*** Exercise data ***

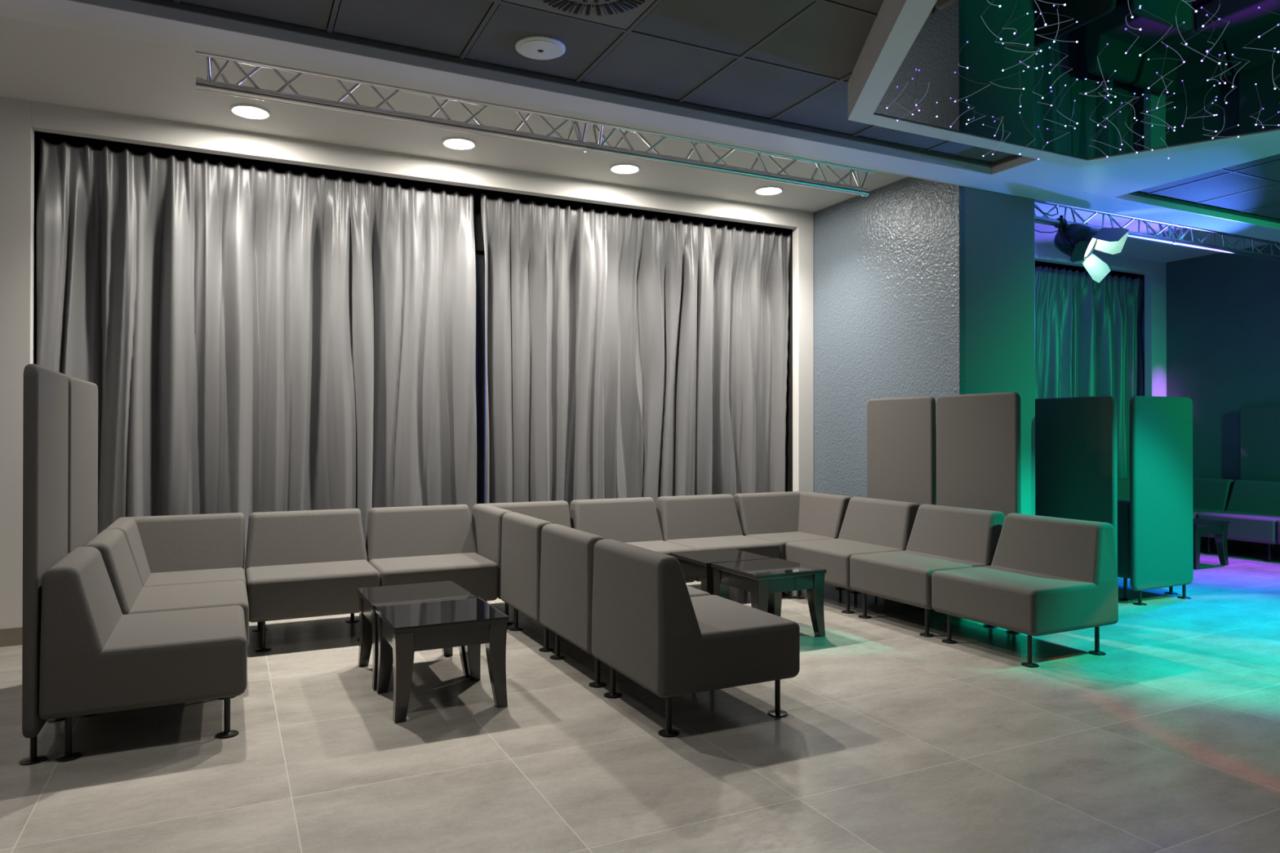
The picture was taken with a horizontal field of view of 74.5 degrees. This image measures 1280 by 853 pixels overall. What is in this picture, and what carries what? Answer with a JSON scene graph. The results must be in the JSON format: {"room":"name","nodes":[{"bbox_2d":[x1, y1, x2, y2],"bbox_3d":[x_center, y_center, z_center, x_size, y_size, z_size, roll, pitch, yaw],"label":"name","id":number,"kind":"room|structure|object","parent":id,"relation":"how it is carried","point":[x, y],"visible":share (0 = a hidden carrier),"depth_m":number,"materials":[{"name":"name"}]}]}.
{"room":"entertainment venue","nodes":[
{"label":"entertainment venue","id":0,"kind":"room"},
{"bbox_2d":[0,96,1166,628],"bbox_3d":[0.724,-0.372,7.377,12.420,3.420,0.090,0,0,-26],"label":"wall","id":1,"kind":"structure","parent":0,"point":[20,118],"depth_m":5.77,"materials":[{"name":"grey paint"}]},
{"bbox_2d":[0,626,22,647],"bbox_3d":[-4.271,1.270,4.849,1.232,0.110,0.012,0,0,-26],"label":"baseboard","id":2,"kind":"structure","parent":1,"relation":"attached to","point":[9,637],"depth_m":5.08,"materials":[{"name":"tile"}]},
{"bbox_2d":[35,132,476,569],"bbox_3d":[-2.555,-0.310,5.938,2.782,3.242,0.325,0,0,-26],"label":"curtain","id":3,"kind":"object","parent":1,"relation":"hanging from","point":[251,340],"visible":0.75,"depth_m":5.90,"materials":[{"name":"grey woven fabric"}]},
{"bbox_2d":[1035,261,1144,479],"bbox_3d":[4.221,-0.293,9.296,4.374,3.242,0.270,0,0,-26],"label":"curtain","id":4,"kind":"object","parent":1,"relation":"hanging from","point":[1090,334],"visible":0.3,"depth_m":9.72,"materials":[{"name":"grey fabric"}]},
{"bbox_2d":[33,130,1136,491],"bbox_3d":[0.613,-0.410,7.601,12.420,3.500,0.410,0,0,-26],"label":"wall","id":5,"kind":"structure","parent":0,"point":[51,138],"depth_m":6.69,"materials":[{"name":"black paint"}]},
{"bbox_2d":[475,250,485,503],"bbox_3d":[-1.296,-0.165,6.815,5.100,2.500,0.050,0,0,-26],"label":"window","id":6,"kind":"structure","parent":5,"relation":"in","point":[480,255],"depth_m":6.79,"materials":[{"name":"grey"}]},
{"bbox_2d":[480,189,791,511],"bbox_3d":[0.067,-0.303,7.235,2.958,3.242,0.295,0,0,-26],"label":"curtain","id":7,"kind":"object","parent":5,"relation":"hanging from","point":[628,356],"visible":0.82,"depth_m":7.23,"materials":[{"name":"grey curtain fabric"}]},
{"bbox_2d":[173,0,1015,162],"bbox_3d":[0.876,-1.924,1.130,7.161,0.080,7.234,0,0,-26],"label":"ceiling tiles","id":8,"kind":"structure","parent":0,"point":[795,61],"depth_m":4.09,"materials":[{"name":"black tile"}]},
{"bbox_2d":[515,35,565,59],"bbox_3d":[-0.491,-1.862,4.149,0.246,0.019,0.246,0,0,-26],"label":"ceiling speaker","id":9,"kind":"object","parent":8,"relation":"attached to","point":[536,46],"visible":1,"depth_m":4.12,"materials":[{"name":"white plastic"}]},
{"bbox_2d":[502,0,654,29],"bbox_3d":[-0.202,-1.872,3.561,0.600,0.015,0.600,0,0,-26],"label":"air vent","id":10,"kind":"object","parent":8,"relation":"attached to","point":[621,14],"visible":1,"depth_m":3.76,"materials":[{"name":"grey"}]},
{"bbox_2d":[847,0,1279,167],"bbox_3d":[2.683,-1.716,3.530,3.740,0.321,3.239,0,0,34],"label":"ceiling panel","id":11,"kind":"object","parent":8,"relation":"attached to","point":[1077,83],"visible":1,"depth_m":4.00,"materials":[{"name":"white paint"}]},
{"bbox_2d":[0,0,1279,262],"bbox_3d":[1.113,-2.036,6.596,12.420,0.100,1.770,0,0,-26],"label":"ceiling","id":12,"kind":"structure","parent":0,"point":[39,62],"depth_m":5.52,"materials":[{"name":"grey paint"}]},
{"bbox_2d":[229,103,271,119],"bbox_3d":[-2.458,-1.986,5.309,0.236,0.011,0.236,0,0,-26],"label":"recessed light","id":13,"kind":"object","parent":12,"relation":"in","point":[249,111],"visible":1,"depth_m":5.30,"materials":[{"name":"white plastic"}]},
{"bbox_2d":[233,106,267,117],"bbox_3d":[-2.458,-1.988,5.309,0.197,0.005,0.197,0,0,-26],"label":"diffuser","id":14,"kind":"object","parent":13,"relation":"attached to","point":[242,111],"depth_m":5.30,"materials":[{"name":"white plastic"}]},
{"bbox_2d":[441,137,475,149],"bbox_3d":[-1.268,-1.983,5.896,0.236,0.011,0.236,0,0,-26],"label":"recessed light","id":15,"kind":"object","parent":12,"relation":"in","point":[457,143],"visible":1,"depth_m":5.89,"materials":[{"name":"white plastic"}]},
{"bbox_2d":[444,139,473,148],"bbox_3d":[-1.268,-1.985,5.896,0.197,0.005,0.197,0,0,-26],"label":"diffuser","id":16,"kind":"object","parent":15,"relation":"attached to","point":[453,144],"depth_m":5.90,"materials":[{"name":"white plastic"}]},
{"bbox_2d":[195,50,875,196],"bbox_3d":[-0.295,-1.844,5.231,4.363,0.298,0.201,0,0,-26],"label":"lighting truss","id":17,"kind":"object","parent":12,"relation":"hanging from","point":[202,85],"visible":0.88,"depth_m":4.95,"materials":[{"name":"silver metal"}]},
{"bbox_2d":[609,163,639,173],"bbox_3d":[-0.116,-1.980,6.464,0.236,0.011,0.236,0,0,-26],"label":"recessed light","id":18,"kind":"object","parent":12,"relation":"in","point":[621,168],"visible":1,"depth_m":6.45,"materials":[{"name":"white plastic"}]},
{"bbox_2d":[612,164,637,173],"bbox_3d":[-0.116,-1.982,6.464,0.197,0.005,0.197,0,0,-26],"label":"diffuser","id":19,"kind":"object","parent":18,"relation":"attached to","point":[615,168],"depth_m":6.45,"materials":[{"name":"white plastic"}]},
{"bbox_2d":[132,0,1279,223],"bbox_3d":[3.234,-1.866,2.292,12.420,0.024,7.235,0,0,-26],"label":"trim","id":20,"kind":"structure","parent":12,"relation":"attached to","point":[166,3],"depth_m":4.54,"materials":[{"name":"grey paint"}]},
{"bbox_2d":[754,186,782,195],"bbox_3d":[1.080,-1.977,7.054,0.236,0.011,0.236,0,0,-26],"label":"recessed light","id":21,"kind":"object","parent":12,"relation":"in","point":[766,190],"visible":1,"depth_m":7.05,"materials":[{"name":"white plastic"}]},
{"bbox_2d":[756,187,780,194],"bbox_3d":[1.080,-1.979,7.054,0.197,0.005,0.197,0,0,-26],"label":"diffuser","id":22,"kind":"object","parent":21,"relation":"attached to","point":[759,190],"depth_m":7.05,"materials":[{"name":"white plastic"}]},
{"bbox_2d":[1034,199,1279,262],"bbox_3d":[4.928,-1.830,7.806,4.303,0.298,0.201,0,0,-26],"label":"lighting truss","id":23,"kind":"object","parent":12,"relation":"hanging from","point":[1044,220],"visible":0.74,"depth_m":7.74,"materials":[{"name":"silver metal"}]},
{"bbox_2d":[1034,205,1128,283],"bbox_3d":[3.587,-1.530,7.066,1.020,0.650,0.484,0,0,5],"label":"spotlight","id":24,"kind":"object","parent":23,"relation":"attached to","point":[1076,241],"visible":0.99,"depth_m":7.08,"materials":[{"name":"black metal"}]},
{"bbox_2d":[0,543,1279,852],"bbox_3d":[2.689,1.368,3.381,12.820,0.100,10.100,0,0,-26],"label":"floor","id":25,"kind":"structure","parent":0,"point":[892,738],"depth_m":3.45,"materials":[{"name":"tile"}]},
{"bbox_2d":[18,364,68,764],"bbox_3d":[-2.509,0.537,3.561,0.092,1.562,0.722,0,0,-26],"label":"divider panel","id":26,"kind":"object","parent":25,"relation":"on","point":[46,390],"visible":0.68,"depth_m":3.28,"materials":[{"name":"grey fabric"}]},
{"bbox_2d":[66,376,97,553],"bbox_3d":[-2.828,0.545,4.245,0.092,1.562,0.722,0,0,-24],"label":"divider panel","id":27,"kind":"object","parent":25,"relation":"on","point":[82,461],"visible":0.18,"depth_m":4.17,"materials":[{"name":"grey fabric"}]},
{"bbox_2d":[39,546,247,762],"bbox_3d":[-2.152,0.937,3.727,0.730,0.765,0.748,0,0,-26],"label":"module","id":28,"kind":"object","parent":25,"relation":"on","point":[95,659],"visible":1,"depth_m":3.40,"materials":[{"name":"grey fabric"}]},
{"bbox_2d":[83,528,248,647],"bbox_3d":[-2.469,0.941,4.426,0.730,0.765,0.748,0,0,-26],"label":"module","id":29,"kind":"object","parent":25,"relation":"on","point":[132,597],"visible":0.23,"depth_m":4.29,"materials":[{"name":"grey fabric"}]},
{"bbox_2d":[105,512,246,586],"bbox_3d":[-2.787,0.944,5.079,0.730,0.765,0.695,0,0,-26],"label":"module","id":30,"kind":"object","parent":25,"relation":"on","point":[191,548],"visible":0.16,"depth_m":5.23,"materials":[{"name":"grey fabric"}]},
{"bbox_2d":[244,508,380,652],"bbox_3d":[-2.101,0.945,5.370,0.748,0.765,0.730,0,0,-26],"label":"module","id":31,"kind":"object","parent":25,"relation":"on","point":[304,563],"visible":0.8,"depth_m":5.39,"materials":[{"name":"grey fabric"}]},
{"bbox_2d":[356,580,475,690],"bbox_3d":[-1.218,1.111,4.558,0.530,0.425,0.530,0,0,-27],"label":"coffee table","id":32,"kind":"object","parent":25,"relation":"on","point":[370,597],"visible":0.56,"depth_m":4.56,"materials":[{"name":"black paint"}]},
{"bbox_2d":[365,504,497,600],"bbox_3d":[-1.426,0.947,5.703,0.748,0.765,0.730,0,0,-26],"label":"module","id":33,"kind":"object","parent":25,"relation":"on","point":[409,544],"visible":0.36,"depth_m":5.78,"materials":[{"name":"grey fabric"}]},
{"bbox_2d":[374,596,509,723],"bbox_3d":[-0.970,1.109,4.082,0.530,0.425,0.530,0,0,-26],"label":"coffee table","id":34,"kind":"object","parent":25,"relation":"on","point":[403,629],"visible":1,"depth_m":3.94,"materials":[{"name":"black paint"}]},
{"bbox_2d":[471,500,570,625],"bbox_3d":[-0.764,0.949,6.040,0.730,0.765,0.695,0,0,-26],"label":"module","id":35,"kind":"object","parent":25,"relation":"on","point":[486,518],"visible":0.16,"depth_m":6.02,"materials":[{"name":"grey fabric"}]},
{"bbox_2d":[500,512,554,652],"bbox_3d":[-0.434,0.945,5.369,0.730,0.765,0.748,0,0,-26],"label":"module","id":36,"kind":"object","parent":25,"relation":"on","point":[521,542],"visible":0.48,"depth_m":5.14,"materials":[{"name":"grey fabric"}]},
{"bbox_2d":[539,524,711,688],"bbox_3d":[-0.095,0.942,4.682,0.730,0.765,0.748,0,0,-26],"label":"module","id":37,"kind":"object","parent":25,"relation":"on","point":[566,559],"visible":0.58,"depth_m":4.46,"materials":[{"name":"grey fabric"}]},
{"bbox_2d":[569,497,695,582],"bbox_3d":[-0.074,0.951,6.369,0.748,0.765,0.730,0,0,-26],"label":"module","id":38,"kind":"object","parent":25,"relation":"on","point":[631,521],"visible":0.3,"depth_m":6.53,"materials":[{"name":"grey fabric"}]},
{"bbox_2d":[591,539,799,737],"bbox_3d":[0.244,0.938,3.994,0.730,0.765,0.748,0,0,-26],"label":"module","id":39,"kind":"object","parent":25,"relation":"on","point":[647,627],"visible":1,"depth_m":3.70,"materials":[{"name":"grey fabric"}]},
{"bbox_2d":[656,493,779,582],"bbox_3d":[0.602,0.952,6.702,0.748,0.765,0.730,0,0,-26],"label":"module","id":40,"kind":"object","parent":25,"relation":"on","point":[702,522],"visible":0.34,"depth_m":6.81,"materials":[{"name":"grey fabric"}]},
{"bbox_2d":[669,548,772,613],"bbox_3d":[0.561,1.118,5.912,0.530,0.425,0.530,0,0,-26],"label":"coffee table","id":41,"kind":"object","parent":25,"relation":"on","point":[697,564],"visible":0.34,"depth_m":5.79,"materials":[{"name":"black paint"}]},
{"bbox_2d":[711,558,826,636],"bbox_3d":[0.825,1.116,5.434,0.530,0.425,0.530,0,0,-27],"label":"coffee table","id":42,"kind":"object","parent":25,"relation":"on","point":[766,580],"visible":0.85,"depth_m":5.30,"materials":[{"name":"black paint"}]},
{"bbox_2d":[733,491,852,595],"bbox_3d":[1.279,0.954,7.053,0.745,0.765,0.700,0,0,-26],"label":"module","id":43,"kind":"object","parent":25,"relation":"on","point":[784,517],"visible":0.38,"depth_m":7.11,"materials":[{"name":"grey fabric"}]},
{"bbox_2d":[785,496,919,613],"bbox_3d":[1.621,0.951,6.409,0.730,0.765,0.748,0,0,-26],"label":"module","id":44,"kind":"object","parent":25,"relation":"on","point":[869,525],"visible":0.68,"depth_m":6.34,"materials":[{"name":"grey fabric"}]},
{"bbox_2d":[866,395,935,505],"bbox_3d":[2.044,0.553,6.616,0.092,1.562,0.722,0,0,-26],"label":"divider panel","id":45,"kind":"object","parent":25,"relation":"on","point":[901,431],"visible":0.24,"depth_m":6.57,"materials":[{"name":"grey fabric"}]},
{"bbox_2d":[849,503,1005,637],"bbox_3d":[1.955,0.947,5.732,0.730,0.765,0.748,0,0,-26],"label":"module","id":46,"kind":"object","parent":25,"relation":"on","point":[942,538],"visible":0.84,"depth_m":5.66,"materials":[{"name":"grey fabric"}]},
{"bbox_2d":[936,391,1021,515],"bbox_3d":[2.377,0.550,5.942,0.092,1.562,0.722,0,0,-26],"label":"divider panel","id":47,"kind":"object","parent":25,"relation":"on","point":[979,438],"visible":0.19,"depth_m":5.89,"materials":[{"name":"grey fabric"}]},
{"bbox_2d":[931,512,1118,667],"bbox_3d":[2.292,0.944,5.048,0.730,0.765,0.748,0,0,-26],"label":"module","id":48,"kind":"object","parent":25,"relation":"on","point":[1046,575],"visible":1,"depth_m":4.88,"materials":[{"name":"grey fabric"}]},
{"bbox_2d":[1035,395,1117,568],"bbox_3d":[3.368,0.553,6.553,0.092,1.562,0.722,0,0,-26],"label":"divider panel","id":49,"kind":"object","parent":25,"relation":"on","point":[1076,452],"visible":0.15,"depth_m":6.48,"materials":[{"name":"black fabric"}]},
{"bbox_2d":[1117,499,1177,600],"bbox_3d":[3.852,0.953,6.849,0.730,0.765,0.748,0,0,-26],"label":"module","id":50,"kind":"object","parent":25,"relation":"on","point":[1123,506],"visible":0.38,"depth_m":6.40,"materials":[{"name":"grey fabric"}]},
{"bbox_2d":[1117,478,1194,518],"bbox_3d":[5.372,0.965,9.054,0.748,0.765,0.730,0,0,-26],"label":"module","id":51,"kind":"object","parent":25,"relation":"on","point":[1123,484],"visible":0.02,"depth_m":9.27,"materials":[{"name":"grey fabric"}]},
{"bbox_2d":[1129,395,1193,605],"bbox_3d":[3.986,0.552,6.422,0.722,1.562,0.092,0,0,-26],"label":"divider panel","id":52,"kind":"object","parent":25,"relation":"on","point":[1162,526],"visible":1,"depth_m":6.37,"materials":[{"name":"grey fabric"}]},
{"bbox_2d":[1192,518,1229,568],"bbox_3d":[5.342,1.130,8.247,0.530,0.425,0.530,0,0,-26],"label":"coffee table","id":53,"kind":"object","parent":25,"relation":"on","point":[1219,529],"visible":0.47,"depth_m":8.07,"materials":[{"name":"black paint"}]},
{"bbox_2d":[1192,477,1234,548],"bbox_3d":[6.082,0.967,9.421,0.745,0.765,0.700,0,0,-26],"label":"module","id":54,"kind":"object","parent":25,"relation":"on","point":[1209,495],"visible":0.12,"depth_m":9.33,"materials":[{"name":"grey fabric"}]},
{"bbox_2d":[1197,480,1279,562],"bbox_3d":[6.402,0.963,8.765,0.730,0.765,0.748,0,0,-26],"label":"module","id":55,"kind":"object","parent":25,"relation":"on","point":[1252,512],"visible":0.95,"depth_m":8.78,"materials":[{"name":"grey fabric"}]},
{"bbox_2d":[1240,406,1279,550],"bbox_3d":[6.783,0.566,8.956,0.092,1.562,0.722,0,0,-26],"label":"divider panel","id":56,"kind":"object","parent":25,"relation":"on","point":[1260,426],"visible":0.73,"depth_m":9.08,"materials":[{"name":"grey fabric"}]},
{"bbox_2d":[1277,520,1279,544],"bbox_3d":[6.739,0.960,8.082,0.730,0.765,0.748,0,0,-26],"label":"module","id":57,"kind":"object","parent":25,"relation":"on","point":[1278,521],"visible":1,"depth_m":8.24,"materials":[{"name":"grey fabric"}]},
{"bbox_2d":[813,177,965,505],"bbox_3d":[2.011,-0.324,7.002,0.062,3.320,1.720,0,0,-26],"label":"wall","id":58,"kind":"structure","parent":0,"point":[890,290],"depth_m":6.98,"materials":[{"name":"grey paint"}]},
{"bbox_2d":[813,186,1035,515],"bbox_3d":[2.338,-0.323,7.192,0.808,3.320,1.770,0,0,-26],"label":"wall column","id":59,"kind":"structure","parent":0,"point":[1000,249],"depth_m":6.43,"materials":[{"name":"grey paint"}]},
{"bbox_2d":[991,136,1279,197],"bbox_3d":[4.681,-1.951,3.006,1.323,0.306,7.235,0,0,-26],"label":"ceiling","id":60,"kind":"structure","parent":0,"point":[1114,179],"depth_m":5.83,"materials":[{"name":"white paint"}]},
{"bbox_2d":[1136,243,1279,481],"bbox_3d":[8.269,-0.417,6.252,0.120,3.500,9.900,0,0,-26],"label":"wall","id":61,"kind":"structure","parent":0,"point":[1223,309],"depth_m":9.52,"materials":[{"name":"paint"}]},
{"bbox_2d":[1200,536,1279,552],"bbox_3d":[7.026,1.290,8.614,0.012,0.110,3.250,0,0,-26],"label":"baseboard","id":62,"kind":"structure","parent":61,"relation":"attached to","point":[1257,546],"depth_m":9.27,"materials":[{"name":"tile"}]},
{"bbox_2d":[1138,153,1279,220],"bbox_3d":[7.040,-1.908,4.168,3.934,0.080,7.234,0,0,-26],"label":"ceiling tiles","id":63,"kind":"structure","parent":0,"point":[1253,187],"depth_m":6.56,"materials":[{"name":"black tile"}]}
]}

*** End of Exercise data ***

Task goal
The answer must be all the lines above that hold the word "entertainment".

Answer space
{"room":"entertainment venue","nodes":[
{"label":"entertainment venue","id":0,"kind":"room"},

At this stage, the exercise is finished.